If I understand things right, and I may not, currently accomplishing those use cases -- without regenerating all versions -- requires manual intervention, un-DRY copy-and-paste coding, or a custom architecture you need to think through and apply on top. https://github.com/shrinerb/shrine/blob/master/doc/regenerating_versions.md#reprocessing-a-single-version

I think that's unfortunate, it's such a common use case (at least for me), that there should be an easy way to say "regenerate just version X", or "generate just version X only if it's not already stored, for each record". Which I think requires shrine to know how to generate "version X", not just "all versions". Which I think requires some API that defines how to create a specific version (whether you call it a "DSL" or not, I prefer to just think of it as API :) ).

Perhaps it can/should allow both, a way to specify a specific version creation logic, as well as still a generic method you can use when that doesn't work for you.

Or perhaps the plugin that will meet my needs does not match your vision for a generic plugin, and I'll just end up with my own, either independent or on top of an official shrine one.

jrochkind commented 6 years ago

Right, either un-DRY, or you have to come up with your own architecture on top of shrine, for what I think is a very common use case.
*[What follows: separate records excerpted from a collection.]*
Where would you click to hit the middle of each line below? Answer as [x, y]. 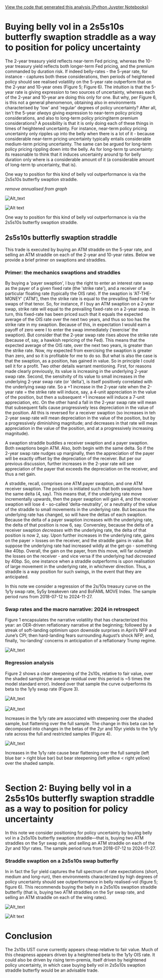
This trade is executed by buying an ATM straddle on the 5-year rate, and [79, 249]
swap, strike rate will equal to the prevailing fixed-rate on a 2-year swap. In [80, 309]
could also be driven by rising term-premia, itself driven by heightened [76, 960]
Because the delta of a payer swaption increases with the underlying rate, [79, 520]
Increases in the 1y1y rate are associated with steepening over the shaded [79, 718]
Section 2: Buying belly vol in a [68, 788]
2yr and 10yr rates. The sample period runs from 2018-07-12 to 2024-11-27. [81, 848]
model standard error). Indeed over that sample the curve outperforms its [79, 684]
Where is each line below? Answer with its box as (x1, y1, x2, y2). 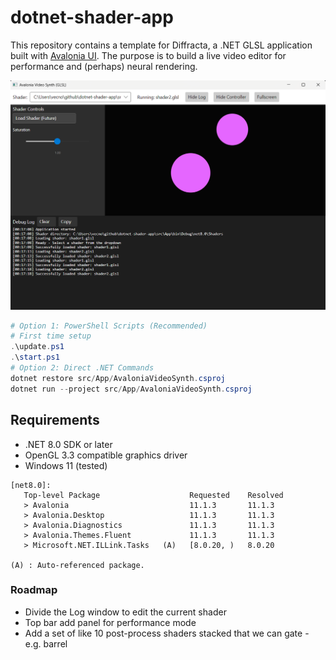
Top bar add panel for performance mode (24, 616, 197, 628)
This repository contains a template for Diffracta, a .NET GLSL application (10, 39, 313, 51)
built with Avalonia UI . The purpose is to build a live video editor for (10, 49, 287, 61)
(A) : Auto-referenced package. (10, 560, 145, 570)
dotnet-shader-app (10, 6, 174, 29)
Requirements (10, 412, 100, 429)
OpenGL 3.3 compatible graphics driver (24, 449, 188, 461)
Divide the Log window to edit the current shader (24, 606, 227, 618)
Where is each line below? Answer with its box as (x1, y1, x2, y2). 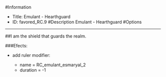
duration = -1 (19, 67, 46, 73)
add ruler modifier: (12, 52, 50, 58)
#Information (5, 4, 32, 10)
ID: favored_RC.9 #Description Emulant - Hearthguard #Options (12, 19, 142, 25)
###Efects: (5, 43, 28, 48)
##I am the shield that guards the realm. (5, 33, 86, 39)
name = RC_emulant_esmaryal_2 (19, 62, 86, 68)
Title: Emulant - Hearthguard (12, 14, 71, 19)
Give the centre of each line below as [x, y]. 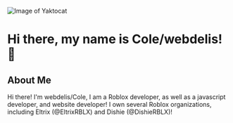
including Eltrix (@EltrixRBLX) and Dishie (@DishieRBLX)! [90, 112]
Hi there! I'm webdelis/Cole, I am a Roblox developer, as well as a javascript [116, 97]
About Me [29, 80]
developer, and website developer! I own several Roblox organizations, [109, 104]
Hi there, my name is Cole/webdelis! [115, 39]
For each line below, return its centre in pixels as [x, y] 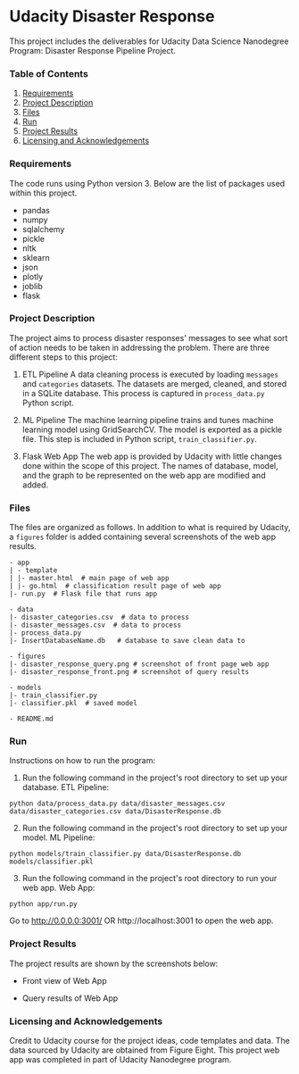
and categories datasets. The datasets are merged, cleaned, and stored [154, 383]
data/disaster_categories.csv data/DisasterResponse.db [115, 812]
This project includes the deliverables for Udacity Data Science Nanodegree [149, 41]
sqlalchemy [43, 229]
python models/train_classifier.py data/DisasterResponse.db [125, 854]
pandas [36, 210]
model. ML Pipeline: [58, 837]
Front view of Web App [64, 980]
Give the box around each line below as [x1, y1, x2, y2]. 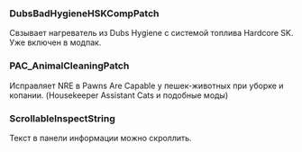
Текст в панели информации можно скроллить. [9, 132, 192, 143]
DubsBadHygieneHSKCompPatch [9, 7, 160, 20]
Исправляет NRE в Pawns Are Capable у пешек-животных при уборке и [9, 80, 284, 91]
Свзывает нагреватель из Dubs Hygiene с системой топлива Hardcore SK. [9, 28, 294, 39]
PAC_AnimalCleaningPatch [9, 59, 130, 72]
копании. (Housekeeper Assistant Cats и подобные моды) [9, 89, 229, 101]
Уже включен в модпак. [9, 37, 102, 48]
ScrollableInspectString [9, 112, 115, 124]
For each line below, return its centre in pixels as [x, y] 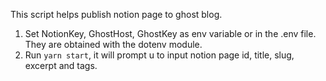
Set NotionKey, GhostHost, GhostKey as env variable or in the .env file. [170, 33]
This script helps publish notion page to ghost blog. [116, 14]
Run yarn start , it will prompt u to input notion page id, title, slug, [159, 55]
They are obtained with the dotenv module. [113, 44]
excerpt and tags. [61, 65]
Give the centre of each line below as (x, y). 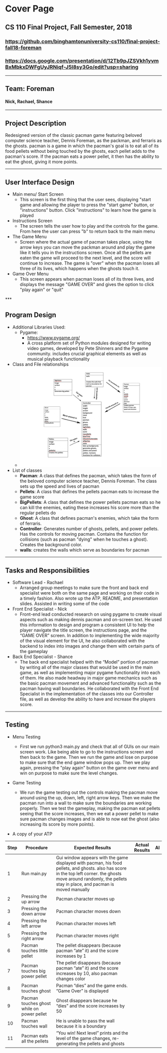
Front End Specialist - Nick (40, 609)
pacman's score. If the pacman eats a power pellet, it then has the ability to (82, 157)
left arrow (31, 926)
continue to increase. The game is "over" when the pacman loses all (90, 263)
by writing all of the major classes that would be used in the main (86, 668)
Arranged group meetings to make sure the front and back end (84, 588)
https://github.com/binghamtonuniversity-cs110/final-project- (83, 41)
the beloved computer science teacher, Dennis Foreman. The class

So I'm definitely interested in making this clean and painless out-of-the-box in a versions/derivatives plugin, but understand it may not be the one that gets endorsed by shrine.

jrochkind commented 6 years ago

I'd like to work on this ideally for contribution to shrine as a plugin taking care of it for you. More thoughts and questions posted to google group

janko commented 6 years ago

Thank you @jrochkind, that would be greatly appreciated! I will then close this issue in favour of moving the discussion to the google group.